MATERIAL TO PROCESS: Begin
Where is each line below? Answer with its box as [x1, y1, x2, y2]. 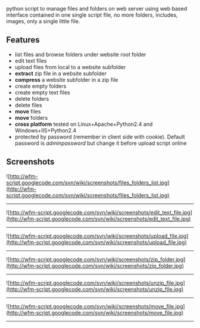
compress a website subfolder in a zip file [14, 76, 118, 83]
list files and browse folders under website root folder [14, 51, 146, 58]
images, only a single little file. [6, 18, 80, 24]
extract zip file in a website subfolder [14, 70, 107, 77]
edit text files [14, 57, 47, 64]
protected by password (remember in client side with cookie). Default [14, 133, 185, 140]
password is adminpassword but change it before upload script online [14, 140, 187, 147]
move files [14, 107, 41, 115]
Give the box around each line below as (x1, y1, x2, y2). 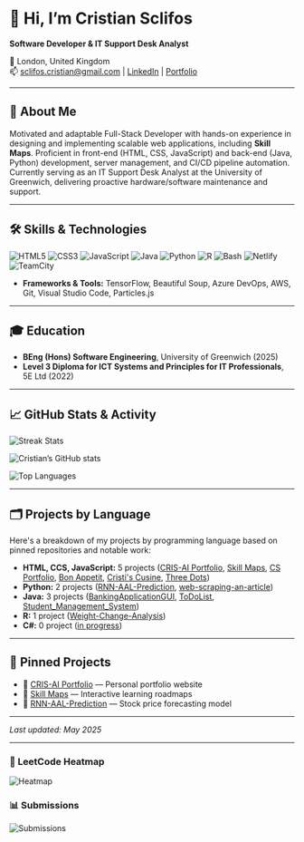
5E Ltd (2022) (22, 371, 74, 382)
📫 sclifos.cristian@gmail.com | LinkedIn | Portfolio (9, 65, 197, 76)
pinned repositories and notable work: (9, 545, 151, 556)
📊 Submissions (9, 799, 80, 812)
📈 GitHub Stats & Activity (9, 407, 157, 422)
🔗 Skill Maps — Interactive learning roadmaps (22, 688, 193, 699)
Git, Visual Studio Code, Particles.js (22, 287, 155, 298)
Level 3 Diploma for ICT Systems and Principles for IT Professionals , (22, 362, 284, 373)
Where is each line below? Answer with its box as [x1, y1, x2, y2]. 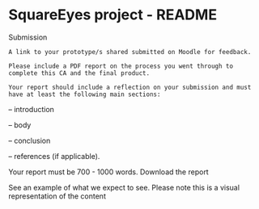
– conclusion [8, 136, 51, 145]
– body [8, 119, 32, 130]
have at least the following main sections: [8, 90, 161, 98]
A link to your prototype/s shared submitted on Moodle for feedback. [8, 48, 252, 56]
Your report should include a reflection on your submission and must [8, 83, 252, 91]
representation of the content [8, 191, 107, 201]
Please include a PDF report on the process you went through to [8, 62, 233, 70]
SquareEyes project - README [8, 6, 217, 24]
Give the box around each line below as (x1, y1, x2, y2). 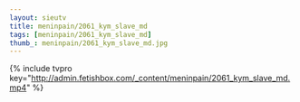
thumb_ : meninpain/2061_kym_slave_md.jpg (9, 38, 169, 48)
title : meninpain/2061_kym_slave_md (9, 22, 148, 31)
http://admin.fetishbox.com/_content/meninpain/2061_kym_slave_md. (31, 73, 291, 84)
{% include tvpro (9, 63, 73, 74)
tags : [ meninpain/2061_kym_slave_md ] (9, 30, 152, 39)
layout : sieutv (9, 13, 67, 23)
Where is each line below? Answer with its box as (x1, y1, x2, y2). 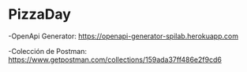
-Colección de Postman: (8, 46, 87, 56)
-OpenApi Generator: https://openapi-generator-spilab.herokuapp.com (8, 31, 239, 41)
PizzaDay (8, 5, 71, 23)
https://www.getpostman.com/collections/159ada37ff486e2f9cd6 (8, 55, 223, 64)
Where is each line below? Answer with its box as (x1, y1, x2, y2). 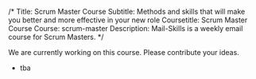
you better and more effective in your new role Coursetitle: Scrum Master (8, 15, 248, 25)
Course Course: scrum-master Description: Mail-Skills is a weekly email (8, 24, 243, 33)
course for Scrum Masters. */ (8, 32, 104, 41)
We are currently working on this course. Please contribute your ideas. (8, 48, 240, 57)
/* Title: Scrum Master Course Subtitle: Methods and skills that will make (8, 7, 246, 16)
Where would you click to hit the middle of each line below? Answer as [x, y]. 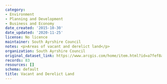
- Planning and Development [34, 19]
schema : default [22, 70]
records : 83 [17, 60]
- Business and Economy [30, 23]
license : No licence [27, 38]
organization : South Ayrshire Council [45, 51]
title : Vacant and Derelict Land [40, 74]
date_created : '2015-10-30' [34, 28]
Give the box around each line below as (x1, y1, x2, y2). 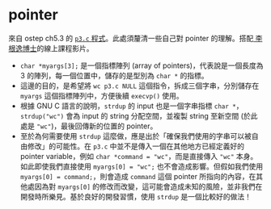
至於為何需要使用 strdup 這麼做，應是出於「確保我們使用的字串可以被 (19, 131, 252, 140)
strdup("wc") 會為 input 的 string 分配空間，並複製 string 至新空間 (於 (19, 111, 251, 120)
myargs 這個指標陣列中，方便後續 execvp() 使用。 (19, 90, 184, 100)
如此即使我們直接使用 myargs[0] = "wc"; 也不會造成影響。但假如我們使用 (19, 161, 264, 171)
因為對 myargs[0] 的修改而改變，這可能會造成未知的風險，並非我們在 (34, 182, 263, 191)
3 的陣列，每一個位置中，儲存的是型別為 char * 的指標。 (19, 70, 209, 80)
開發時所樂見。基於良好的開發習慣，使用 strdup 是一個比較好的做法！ (19, 191, 252, 201)
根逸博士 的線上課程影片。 (8, 43, 94, 53)
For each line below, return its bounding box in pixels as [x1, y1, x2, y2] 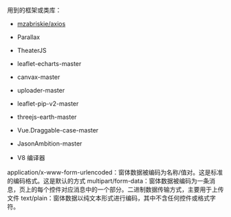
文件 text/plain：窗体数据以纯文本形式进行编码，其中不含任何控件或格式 [7, 194, 210, 202]
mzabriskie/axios [16, 20, 66, 27]
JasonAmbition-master [16, 139, 82, 148]
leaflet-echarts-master [16, 60, 82, 67]
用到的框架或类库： [7, 6, 62, 14]
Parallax [16, 33, 41, 41]
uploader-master [16, 87, 65, 94]
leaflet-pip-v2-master [16, 100, 79, 108]
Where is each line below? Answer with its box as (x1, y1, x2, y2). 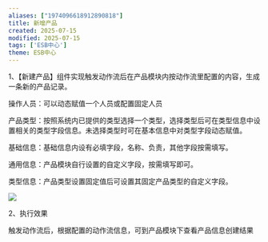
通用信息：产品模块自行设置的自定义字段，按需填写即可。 (8, 160, 198, 169)
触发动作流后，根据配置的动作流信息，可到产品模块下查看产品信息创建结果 (8, 225, 254, 235)
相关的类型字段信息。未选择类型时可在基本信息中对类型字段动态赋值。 (14, 125, 246, 135)
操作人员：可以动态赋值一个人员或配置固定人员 (8, 99, 162, 108)
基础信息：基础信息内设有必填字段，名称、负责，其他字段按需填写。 (8, 143, 233, 152)
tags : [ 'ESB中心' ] (8, 42, 67, 50)
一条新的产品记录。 (8, 81, 72, 91)
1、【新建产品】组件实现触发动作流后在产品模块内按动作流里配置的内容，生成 (8, 72, 260, 81)
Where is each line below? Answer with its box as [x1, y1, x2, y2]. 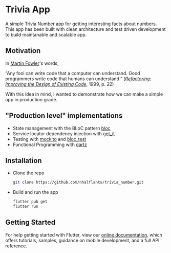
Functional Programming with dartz [12, 141, 87, 148]
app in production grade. [5, 96, 58, 102]
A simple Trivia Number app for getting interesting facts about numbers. [5, 21, 157, 27]
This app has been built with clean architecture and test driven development [5, 26, 166, 32]
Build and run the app [12, 189, 58, 195]
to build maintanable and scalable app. [5, 31, 87, 38]
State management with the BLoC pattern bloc [12, 125, 111, 131]
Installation [5, 156, 42, 165]
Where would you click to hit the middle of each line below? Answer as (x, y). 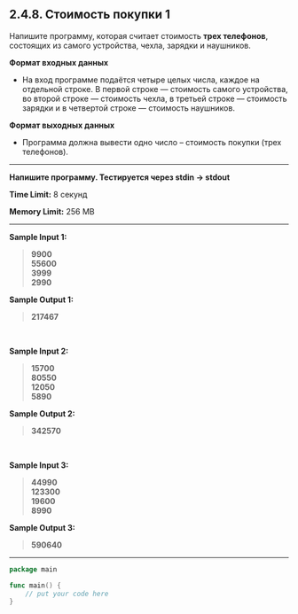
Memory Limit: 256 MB (52, 211)
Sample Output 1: (41, 299)
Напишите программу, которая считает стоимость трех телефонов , (139, 35)
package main (33, 569)
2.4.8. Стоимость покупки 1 (90, 15)
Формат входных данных (59, 62)
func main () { (35, 585)
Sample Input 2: (39, 351)
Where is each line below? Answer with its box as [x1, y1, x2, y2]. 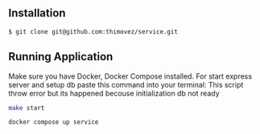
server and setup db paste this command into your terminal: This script [8, 79, 244, 89]
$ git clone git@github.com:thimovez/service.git [8, 27, 179, 35]
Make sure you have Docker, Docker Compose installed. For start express [8, 71, 252, 81]
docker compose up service [8, 118, 99, 127]
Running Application [8, 50, 113, 63]
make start [8, 104, 45, 112]
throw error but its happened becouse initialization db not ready [8, 88, 220, 98]
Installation [8, 6, 66, 20]
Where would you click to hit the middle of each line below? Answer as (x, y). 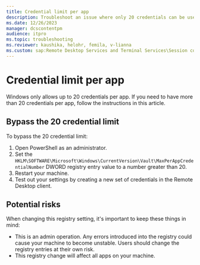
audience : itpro (26, 34)
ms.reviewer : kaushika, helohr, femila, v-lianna (69, 45)
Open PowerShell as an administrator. (61, 147)
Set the (24, 154)
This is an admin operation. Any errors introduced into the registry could (103, 237)
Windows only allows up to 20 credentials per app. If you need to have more (100, 97)
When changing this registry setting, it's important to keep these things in (96, 219)
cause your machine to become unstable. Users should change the (97, 243)
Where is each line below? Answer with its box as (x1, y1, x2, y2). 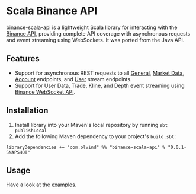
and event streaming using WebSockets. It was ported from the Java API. (6, 36, 185, 43)
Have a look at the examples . (6, 181, 77, 188)
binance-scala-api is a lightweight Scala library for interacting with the (6, 24, 178, 31)
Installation (6, 106, 49, 116)
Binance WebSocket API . (14, 88, 76, 96)
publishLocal (14, 128, 47, 133)
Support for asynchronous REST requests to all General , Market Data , (14, 69, 185, 77)
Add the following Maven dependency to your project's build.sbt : (14, 132, 176, 140)
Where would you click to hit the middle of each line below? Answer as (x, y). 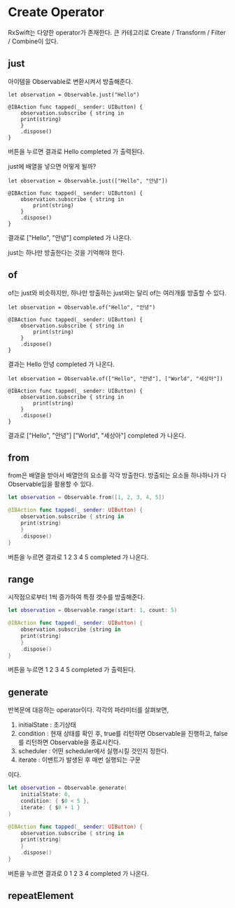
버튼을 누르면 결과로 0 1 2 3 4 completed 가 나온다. (78, 873)
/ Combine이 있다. (33, 41)
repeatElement (41, 896)
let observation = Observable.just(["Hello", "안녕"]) (88, 181)
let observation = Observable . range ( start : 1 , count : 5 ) (93, 610)
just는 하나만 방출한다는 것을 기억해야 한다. (66, 252)
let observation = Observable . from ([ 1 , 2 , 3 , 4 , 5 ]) (86, 498)
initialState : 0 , (46, 795)
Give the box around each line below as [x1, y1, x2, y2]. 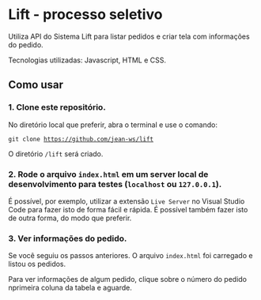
MATERIAL TO PROCESS: End
• [WORK TO BE COMPLETED] Using the records above, return word for word the lines that begin at the one containing "uploader-master [16, 87, 65, 94]" and end at the one containing "触发动作流后，根据配置的动作流信息，可到产品模块下查看产品信息创建结果 (8, 225, 254, 235)", both of them included and no pictures.

• [TASK RESULT]
uploader-master [16, 87, 65, 94]
leaflet-pip-v2-master [16, 100, 79, 108]
Where is each line below? Answer with its box as (x1, y1, x2, y2). 
通用信息：产品模块自行设置的自定义字段，按需填写即可。 (8, 160, 198, 169)
触发动作流后，根据配置的动作流信息，可到产品模块下查看产品信息创建结果 (8, 225, 254, 235)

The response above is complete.